═══ Records for the task ═══

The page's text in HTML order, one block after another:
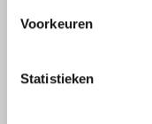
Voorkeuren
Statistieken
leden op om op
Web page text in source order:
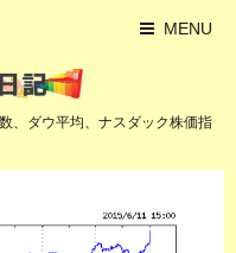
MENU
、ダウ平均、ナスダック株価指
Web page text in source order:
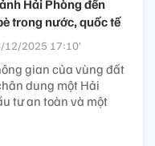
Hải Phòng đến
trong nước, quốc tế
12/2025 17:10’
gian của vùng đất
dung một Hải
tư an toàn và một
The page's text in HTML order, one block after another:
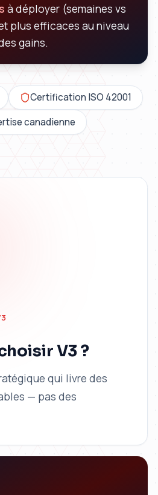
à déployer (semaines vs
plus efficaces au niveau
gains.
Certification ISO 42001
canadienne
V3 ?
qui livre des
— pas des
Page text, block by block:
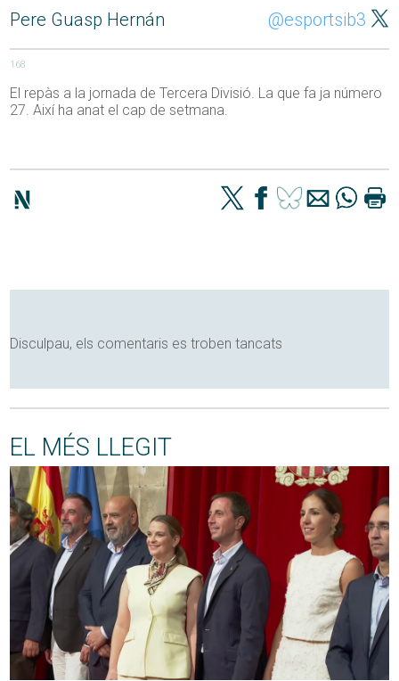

═══

*Work to be completed*: The records above must be repeated in full and exactly, but without any of the pictures.

*Response area*:
The page's text in HTML order, one block after another:
Voorkeuren
Statistieken
leden op om op
Web page text in source order:
MENU
、ダウ平均、ナスダック株価指
Web page text in source order:
Hải Phòng đến
trong nước, quốc tế
12/2025 17:10’
gian của vùng đất
dung một Hải
tư an toàn và một
The page's text in HTML order, one block after another:
à déployer (semaines vs
plus efficaces au niveau
gains.
Certification ISO 42001
canadienne
V3 ?
qui livre des
— pas des
Page text, block by block:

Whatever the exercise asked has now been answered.